CIOs Need to Snap Out of Complacency
As CIOs cope with digital disruption, the good news is that personal indicators lean positive. Compensation is up 7 percent, tenure holds steady, at about six years, and so does the portion of CIOs reporting to the CEO, at 44 percent, according to our 14th annual State of the CIO survey.
But don't rest easy. This year's results also reveal a collection of alarming disparities between what business colleagues want from IT and what CIOs think they're providing. That gap came to light when we worked with market research firm IDC, a sister company of CIO, to survey 304 non-IT business decision-makers on some of the same questions the State of the CIO survey posed to 558 IT leaders.

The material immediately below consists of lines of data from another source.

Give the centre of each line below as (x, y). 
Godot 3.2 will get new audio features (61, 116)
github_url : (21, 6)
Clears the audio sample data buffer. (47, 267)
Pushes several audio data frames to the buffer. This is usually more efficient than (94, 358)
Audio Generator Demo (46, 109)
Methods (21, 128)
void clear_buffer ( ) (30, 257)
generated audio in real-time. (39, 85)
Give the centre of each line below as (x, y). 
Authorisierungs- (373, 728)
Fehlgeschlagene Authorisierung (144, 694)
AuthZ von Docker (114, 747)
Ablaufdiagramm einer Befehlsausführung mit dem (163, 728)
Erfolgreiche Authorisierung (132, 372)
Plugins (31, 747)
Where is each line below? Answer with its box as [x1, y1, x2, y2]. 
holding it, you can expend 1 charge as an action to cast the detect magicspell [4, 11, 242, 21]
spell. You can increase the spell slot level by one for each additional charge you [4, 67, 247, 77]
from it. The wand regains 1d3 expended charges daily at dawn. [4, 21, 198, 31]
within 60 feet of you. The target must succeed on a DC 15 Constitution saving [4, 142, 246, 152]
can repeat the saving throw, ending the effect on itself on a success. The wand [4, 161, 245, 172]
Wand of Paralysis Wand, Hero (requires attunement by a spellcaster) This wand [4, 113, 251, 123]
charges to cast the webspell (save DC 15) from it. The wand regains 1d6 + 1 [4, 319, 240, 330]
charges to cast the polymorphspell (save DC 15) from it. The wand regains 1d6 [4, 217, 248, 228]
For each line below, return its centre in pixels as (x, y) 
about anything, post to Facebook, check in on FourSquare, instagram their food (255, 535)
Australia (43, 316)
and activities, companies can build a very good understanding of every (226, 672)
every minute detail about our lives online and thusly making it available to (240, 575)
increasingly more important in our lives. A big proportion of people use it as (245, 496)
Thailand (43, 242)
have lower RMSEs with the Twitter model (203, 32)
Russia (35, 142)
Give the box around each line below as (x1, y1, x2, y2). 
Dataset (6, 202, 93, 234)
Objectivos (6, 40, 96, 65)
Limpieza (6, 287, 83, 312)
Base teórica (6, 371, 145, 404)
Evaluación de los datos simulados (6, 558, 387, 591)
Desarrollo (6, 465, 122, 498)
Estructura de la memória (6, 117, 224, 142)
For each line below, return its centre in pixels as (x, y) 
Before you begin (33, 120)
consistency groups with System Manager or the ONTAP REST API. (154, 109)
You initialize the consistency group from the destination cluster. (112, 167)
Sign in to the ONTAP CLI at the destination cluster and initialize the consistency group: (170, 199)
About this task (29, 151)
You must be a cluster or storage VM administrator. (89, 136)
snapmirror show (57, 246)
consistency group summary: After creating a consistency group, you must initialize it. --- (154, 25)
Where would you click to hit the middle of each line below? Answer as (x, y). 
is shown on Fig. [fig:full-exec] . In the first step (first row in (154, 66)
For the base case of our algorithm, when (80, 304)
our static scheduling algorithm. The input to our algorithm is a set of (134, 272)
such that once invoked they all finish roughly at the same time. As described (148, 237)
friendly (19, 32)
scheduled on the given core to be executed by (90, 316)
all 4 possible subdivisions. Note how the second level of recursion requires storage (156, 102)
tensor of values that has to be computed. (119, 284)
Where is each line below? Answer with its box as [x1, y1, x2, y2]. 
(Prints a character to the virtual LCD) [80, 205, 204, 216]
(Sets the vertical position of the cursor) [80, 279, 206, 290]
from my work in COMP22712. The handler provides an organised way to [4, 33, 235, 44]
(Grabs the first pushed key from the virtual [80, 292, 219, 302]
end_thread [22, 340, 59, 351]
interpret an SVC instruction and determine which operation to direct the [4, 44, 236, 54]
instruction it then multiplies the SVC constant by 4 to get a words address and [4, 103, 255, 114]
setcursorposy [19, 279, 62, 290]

When conceiving big projects, CIOs often talk about finding the "pain points" in a process and fixing them. That's IT Management 101. But it seems CIOs haven't identified all of the pain points in the interaction between IT and the rest of the company. For example, 54 percent of business leaders see the IT group as an obstacle to getting things done, but only 33 percent of CIOs have the same impression. Business leaders want the CIO to simplify technology; it's the most important thing CIOs can do to improve relations, they say. They also say it's much more urgent than CIOs think for the IT group to reorganize, to be easier to work with and to train IT people to focus on external customers.